15th European Conference on Artificial Intelligence
|
July 21-26 2002 Lyon France |
[full paper] |
Benjamin Habegger, Mohamed Quafafou
Numerous sources of data are available on the web, for instance, product catalogs, multiple directories, conference and event sites, etc. The extraction of information from the content of these sources is a challenging problem and a hard task since they are heterogeneous and dynamic. This paper presents a new method for extracting wrappers and relations from the web using both page encoding and context generalization. Its starting point is a training set of instances of the relation the user wishes to extract.
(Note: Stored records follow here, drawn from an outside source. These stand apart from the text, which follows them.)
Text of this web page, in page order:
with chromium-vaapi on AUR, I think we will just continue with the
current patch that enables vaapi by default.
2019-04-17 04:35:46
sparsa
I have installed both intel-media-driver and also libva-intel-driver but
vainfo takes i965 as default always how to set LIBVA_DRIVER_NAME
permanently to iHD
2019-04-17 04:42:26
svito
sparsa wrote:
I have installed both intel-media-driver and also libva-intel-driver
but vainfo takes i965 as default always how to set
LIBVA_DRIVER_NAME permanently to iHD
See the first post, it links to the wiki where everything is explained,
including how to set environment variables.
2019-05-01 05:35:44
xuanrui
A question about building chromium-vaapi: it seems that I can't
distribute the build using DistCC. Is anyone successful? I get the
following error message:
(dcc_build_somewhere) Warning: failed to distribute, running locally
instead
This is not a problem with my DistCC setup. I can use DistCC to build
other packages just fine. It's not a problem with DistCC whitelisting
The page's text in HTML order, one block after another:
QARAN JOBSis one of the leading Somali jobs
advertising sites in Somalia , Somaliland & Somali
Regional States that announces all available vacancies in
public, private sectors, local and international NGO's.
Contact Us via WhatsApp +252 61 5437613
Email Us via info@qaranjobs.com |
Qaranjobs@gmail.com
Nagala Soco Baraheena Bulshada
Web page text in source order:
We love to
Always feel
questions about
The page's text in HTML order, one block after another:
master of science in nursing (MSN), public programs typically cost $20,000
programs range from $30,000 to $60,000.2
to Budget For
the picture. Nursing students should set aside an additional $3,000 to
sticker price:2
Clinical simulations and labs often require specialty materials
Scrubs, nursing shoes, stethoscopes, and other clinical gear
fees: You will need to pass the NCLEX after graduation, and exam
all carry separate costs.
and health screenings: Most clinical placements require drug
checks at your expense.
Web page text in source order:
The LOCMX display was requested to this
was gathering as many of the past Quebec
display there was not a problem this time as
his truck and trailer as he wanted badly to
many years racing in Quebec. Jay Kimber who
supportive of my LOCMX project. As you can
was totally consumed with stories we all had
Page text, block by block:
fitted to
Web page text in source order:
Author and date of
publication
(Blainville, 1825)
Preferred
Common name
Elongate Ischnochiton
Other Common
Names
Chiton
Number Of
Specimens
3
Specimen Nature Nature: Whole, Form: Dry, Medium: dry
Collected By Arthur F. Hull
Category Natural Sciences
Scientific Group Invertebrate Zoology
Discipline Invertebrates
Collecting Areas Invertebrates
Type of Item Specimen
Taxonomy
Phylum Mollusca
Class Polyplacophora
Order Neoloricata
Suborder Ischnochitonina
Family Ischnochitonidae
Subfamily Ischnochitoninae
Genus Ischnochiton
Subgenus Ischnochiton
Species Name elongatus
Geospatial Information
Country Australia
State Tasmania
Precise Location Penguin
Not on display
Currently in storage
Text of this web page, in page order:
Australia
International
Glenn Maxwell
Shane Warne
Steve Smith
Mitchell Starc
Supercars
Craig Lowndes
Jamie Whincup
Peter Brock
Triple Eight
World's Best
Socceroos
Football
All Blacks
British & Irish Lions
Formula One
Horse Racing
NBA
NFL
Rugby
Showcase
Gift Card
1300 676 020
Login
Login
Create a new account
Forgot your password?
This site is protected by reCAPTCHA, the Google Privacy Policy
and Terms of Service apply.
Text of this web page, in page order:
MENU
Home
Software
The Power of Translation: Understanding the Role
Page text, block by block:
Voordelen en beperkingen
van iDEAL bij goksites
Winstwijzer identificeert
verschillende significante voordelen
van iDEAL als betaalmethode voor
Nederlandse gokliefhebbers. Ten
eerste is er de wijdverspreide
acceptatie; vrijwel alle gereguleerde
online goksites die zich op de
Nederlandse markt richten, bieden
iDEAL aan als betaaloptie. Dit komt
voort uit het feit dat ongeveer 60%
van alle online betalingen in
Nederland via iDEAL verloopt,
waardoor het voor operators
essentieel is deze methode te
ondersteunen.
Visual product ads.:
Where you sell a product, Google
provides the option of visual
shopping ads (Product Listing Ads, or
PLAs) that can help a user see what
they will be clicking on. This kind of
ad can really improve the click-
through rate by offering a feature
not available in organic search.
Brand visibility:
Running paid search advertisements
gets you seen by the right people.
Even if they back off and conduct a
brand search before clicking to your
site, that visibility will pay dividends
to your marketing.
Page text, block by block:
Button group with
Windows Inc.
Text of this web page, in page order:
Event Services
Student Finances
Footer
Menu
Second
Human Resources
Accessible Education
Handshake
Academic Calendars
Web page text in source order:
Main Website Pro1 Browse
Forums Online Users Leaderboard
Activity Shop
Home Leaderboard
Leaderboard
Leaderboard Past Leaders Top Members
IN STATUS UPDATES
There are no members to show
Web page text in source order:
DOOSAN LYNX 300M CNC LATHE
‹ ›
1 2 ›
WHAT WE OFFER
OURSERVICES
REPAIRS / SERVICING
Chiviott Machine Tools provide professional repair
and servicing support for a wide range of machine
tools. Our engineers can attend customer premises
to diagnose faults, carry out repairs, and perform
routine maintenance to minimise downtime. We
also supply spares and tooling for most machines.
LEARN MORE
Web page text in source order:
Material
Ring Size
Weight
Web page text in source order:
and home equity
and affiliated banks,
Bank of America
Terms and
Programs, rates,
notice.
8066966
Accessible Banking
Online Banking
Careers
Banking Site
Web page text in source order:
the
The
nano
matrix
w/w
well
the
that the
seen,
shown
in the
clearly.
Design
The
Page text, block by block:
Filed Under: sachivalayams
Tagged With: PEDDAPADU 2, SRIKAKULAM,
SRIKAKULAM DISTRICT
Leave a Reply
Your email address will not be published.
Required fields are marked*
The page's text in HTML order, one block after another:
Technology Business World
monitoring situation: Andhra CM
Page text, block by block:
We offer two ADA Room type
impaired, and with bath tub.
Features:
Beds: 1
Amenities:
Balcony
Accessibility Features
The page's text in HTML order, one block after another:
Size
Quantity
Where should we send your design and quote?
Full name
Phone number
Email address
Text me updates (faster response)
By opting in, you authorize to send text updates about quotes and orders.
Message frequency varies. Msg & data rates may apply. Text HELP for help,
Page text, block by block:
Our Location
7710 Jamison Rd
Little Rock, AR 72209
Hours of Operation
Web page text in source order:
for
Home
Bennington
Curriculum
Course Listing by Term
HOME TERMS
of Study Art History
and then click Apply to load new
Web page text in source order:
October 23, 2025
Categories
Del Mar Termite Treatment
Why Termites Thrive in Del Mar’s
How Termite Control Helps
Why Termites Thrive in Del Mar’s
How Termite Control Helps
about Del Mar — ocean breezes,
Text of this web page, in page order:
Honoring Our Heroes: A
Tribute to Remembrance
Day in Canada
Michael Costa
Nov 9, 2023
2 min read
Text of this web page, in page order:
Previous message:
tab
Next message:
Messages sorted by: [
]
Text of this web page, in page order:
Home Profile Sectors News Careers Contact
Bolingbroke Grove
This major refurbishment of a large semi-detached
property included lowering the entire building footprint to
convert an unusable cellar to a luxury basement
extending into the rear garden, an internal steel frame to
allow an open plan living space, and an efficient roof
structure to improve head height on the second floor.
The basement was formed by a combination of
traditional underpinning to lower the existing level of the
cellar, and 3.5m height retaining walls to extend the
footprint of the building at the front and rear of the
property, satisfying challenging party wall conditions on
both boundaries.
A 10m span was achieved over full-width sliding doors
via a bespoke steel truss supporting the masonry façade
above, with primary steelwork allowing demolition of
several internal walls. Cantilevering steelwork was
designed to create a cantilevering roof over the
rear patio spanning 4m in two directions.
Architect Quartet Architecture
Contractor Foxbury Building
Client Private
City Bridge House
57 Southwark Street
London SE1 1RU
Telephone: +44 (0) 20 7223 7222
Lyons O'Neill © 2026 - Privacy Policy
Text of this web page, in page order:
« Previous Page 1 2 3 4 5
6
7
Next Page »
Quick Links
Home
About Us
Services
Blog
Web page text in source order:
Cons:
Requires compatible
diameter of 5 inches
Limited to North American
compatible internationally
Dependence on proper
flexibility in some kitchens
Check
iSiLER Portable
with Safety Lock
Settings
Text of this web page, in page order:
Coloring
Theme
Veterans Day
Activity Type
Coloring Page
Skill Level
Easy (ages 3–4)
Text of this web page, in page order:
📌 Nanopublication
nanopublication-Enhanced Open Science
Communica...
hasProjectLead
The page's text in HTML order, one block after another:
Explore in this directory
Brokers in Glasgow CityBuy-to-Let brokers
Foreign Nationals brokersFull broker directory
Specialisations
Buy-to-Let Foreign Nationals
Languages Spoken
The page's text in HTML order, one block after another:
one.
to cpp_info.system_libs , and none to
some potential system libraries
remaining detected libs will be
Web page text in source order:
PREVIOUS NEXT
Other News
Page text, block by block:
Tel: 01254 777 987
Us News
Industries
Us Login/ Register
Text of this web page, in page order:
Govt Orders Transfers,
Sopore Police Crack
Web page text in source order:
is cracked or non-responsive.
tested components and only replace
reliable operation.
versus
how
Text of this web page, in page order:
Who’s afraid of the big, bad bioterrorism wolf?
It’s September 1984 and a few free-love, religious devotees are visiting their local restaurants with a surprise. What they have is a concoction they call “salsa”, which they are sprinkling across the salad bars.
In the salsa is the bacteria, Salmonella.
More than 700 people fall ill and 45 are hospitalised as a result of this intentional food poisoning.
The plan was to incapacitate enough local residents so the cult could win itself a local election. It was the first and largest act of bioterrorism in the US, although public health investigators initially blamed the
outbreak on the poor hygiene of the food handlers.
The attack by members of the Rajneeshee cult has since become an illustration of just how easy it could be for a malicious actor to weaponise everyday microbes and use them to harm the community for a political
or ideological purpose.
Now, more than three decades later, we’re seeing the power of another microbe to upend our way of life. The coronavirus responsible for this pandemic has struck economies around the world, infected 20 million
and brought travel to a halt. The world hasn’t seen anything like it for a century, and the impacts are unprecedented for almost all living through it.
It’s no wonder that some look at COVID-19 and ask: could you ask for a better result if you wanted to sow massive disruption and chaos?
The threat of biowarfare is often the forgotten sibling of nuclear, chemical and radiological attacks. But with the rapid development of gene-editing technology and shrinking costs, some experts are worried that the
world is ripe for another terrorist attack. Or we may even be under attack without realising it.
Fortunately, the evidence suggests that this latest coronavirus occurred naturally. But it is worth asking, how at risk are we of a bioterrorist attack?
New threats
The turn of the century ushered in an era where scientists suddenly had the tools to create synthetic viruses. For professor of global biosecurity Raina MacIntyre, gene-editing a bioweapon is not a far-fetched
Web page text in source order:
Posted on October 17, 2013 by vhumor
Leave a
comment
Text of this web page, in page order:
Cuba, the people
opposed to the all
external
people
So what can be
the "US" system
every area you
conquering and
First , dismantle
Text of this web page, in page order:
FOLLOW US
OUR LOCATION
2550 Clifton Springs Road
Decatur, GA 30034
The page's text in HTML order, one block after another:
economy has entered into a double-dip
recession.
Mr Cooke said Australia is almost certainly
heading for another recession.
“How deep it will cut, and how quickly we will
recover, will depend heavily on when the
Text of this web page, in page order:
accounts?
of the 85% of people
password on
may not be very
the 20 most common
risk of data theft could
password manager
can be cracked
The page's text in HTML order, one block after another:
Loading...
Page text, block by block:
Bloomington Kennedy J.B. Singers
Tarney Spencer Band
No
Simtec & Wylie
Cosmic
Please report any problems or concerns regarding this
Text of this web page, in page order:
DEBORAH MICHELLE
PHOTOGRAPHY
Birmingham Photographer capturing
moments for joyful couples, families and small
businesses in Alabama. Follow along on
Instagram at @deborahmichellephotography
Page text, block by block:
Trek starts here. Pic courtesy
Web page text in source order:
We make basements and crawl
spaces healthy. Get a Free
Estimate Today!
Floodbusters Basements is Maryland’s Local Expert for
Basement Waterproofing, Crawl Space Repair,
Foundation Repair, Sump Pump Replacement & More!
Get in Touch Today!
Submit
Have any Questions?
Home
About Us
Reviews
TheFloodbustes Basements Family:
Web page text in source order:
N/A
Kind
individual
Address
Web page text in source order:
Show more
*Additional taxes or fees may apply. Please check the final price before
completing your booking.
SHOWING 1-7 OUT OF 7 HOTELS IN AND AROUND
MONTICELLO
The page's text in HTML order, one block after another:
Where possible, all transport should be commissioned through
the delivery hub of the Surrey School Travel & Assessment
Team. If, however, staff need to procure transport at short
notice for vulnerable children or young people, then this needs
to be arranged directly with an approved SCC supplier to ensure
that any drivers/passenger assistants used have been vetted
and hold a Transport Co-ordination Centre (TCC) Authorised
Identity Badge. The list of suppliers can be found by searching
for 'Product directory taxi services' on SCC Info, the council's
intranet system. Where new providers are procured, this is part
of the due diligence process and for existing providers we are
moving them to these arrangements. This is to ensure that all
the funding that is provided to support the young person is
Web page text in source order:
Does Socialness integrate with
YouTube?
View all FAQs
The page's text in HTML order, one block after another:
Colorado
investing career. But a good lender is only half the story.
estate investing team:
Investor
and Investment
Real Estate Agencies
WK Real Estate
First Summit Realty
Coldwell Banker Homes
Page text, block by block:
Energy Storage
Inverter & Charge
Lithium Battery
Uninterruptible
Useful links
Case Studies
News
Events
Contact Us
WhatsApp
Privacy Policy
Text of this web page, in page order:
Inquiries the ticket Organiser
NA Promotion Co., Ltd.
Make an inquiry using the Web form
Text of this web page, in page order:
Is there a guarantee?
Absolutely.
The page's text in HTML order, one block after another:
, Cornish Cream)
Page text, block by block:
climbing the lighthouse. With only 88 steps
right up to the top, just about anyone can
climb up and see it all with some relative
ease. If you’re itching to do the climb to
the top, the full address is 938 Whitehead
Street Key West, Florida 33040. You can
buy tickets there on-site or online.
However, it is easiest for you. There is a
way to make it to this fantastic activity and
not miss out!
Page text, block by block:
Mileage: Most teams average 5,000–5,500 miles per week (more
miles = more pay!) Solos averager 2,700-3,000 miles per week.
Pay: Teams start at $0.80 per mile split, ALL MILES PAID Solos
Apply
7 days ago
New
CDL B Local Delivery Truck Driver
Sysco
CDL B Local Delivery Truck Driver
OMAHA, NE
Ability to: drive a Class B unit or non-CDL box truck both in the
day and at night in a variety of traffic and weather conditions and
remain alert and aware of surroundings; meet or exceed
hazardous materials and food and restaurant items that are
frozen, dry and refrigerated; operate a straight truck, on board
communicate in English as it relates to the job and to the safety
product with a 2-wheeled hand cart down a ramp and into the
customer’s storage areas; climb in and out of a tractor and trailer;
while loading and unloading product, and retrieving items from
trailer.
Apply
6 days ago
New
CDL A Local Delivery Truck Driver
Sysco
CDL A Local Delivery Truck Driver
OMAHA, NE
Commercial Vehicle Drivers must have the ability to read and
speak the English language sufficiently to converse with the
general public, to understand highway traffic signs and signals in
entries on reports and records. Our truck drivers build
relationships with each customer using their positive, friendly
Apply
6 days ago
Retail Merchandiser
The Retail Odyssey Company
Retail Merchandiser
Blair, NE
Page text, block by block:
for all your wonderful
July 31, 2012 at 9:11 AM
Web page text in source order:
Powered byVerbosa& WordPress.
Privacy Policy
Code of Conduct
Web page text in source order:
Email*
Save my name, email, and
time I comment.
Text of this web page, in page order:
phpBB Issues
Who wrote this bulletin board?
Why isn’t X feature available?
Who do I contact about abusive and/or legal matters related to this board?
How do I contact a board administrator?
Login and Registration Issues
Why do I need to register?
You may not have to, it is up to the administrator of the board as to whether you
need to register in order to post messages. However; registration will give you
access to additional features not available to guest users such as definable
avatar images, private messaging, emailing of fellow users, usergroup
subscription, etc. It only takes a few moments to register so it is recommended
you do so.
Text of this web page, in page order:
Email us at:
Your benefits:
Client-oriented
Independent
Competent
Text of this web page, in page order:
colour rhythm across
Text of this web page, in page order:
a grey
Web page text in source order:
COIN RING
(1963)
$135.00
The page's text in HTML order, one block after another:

Multiple patterns are then extracted considering the occurrences of the input instances in the data source. The generalization of these patterns allows us to identify new occurrence of the relation in the same data source. The main features of this method are its genericity and robustness faced to the diversity of sources. Its efficiency is shown by the experimental results on different sources, i.e., search engines, shopping, product catalogs, paper listings, etc.
Keywords: Information Extraction, Wrapper Induction, Relation Discovery, Machine Learning
Citation: Benjamin Habegger, Mohamed Quafafou: Multi-Pattern Wrappers for Relation Extraction from the Web. In F. van Harmelen (ed.): ECAI2002, Proceedings of the 15th European Conference on Artificial Intelligence, IOS Press, Amsterdam, 2002, pp.395-399.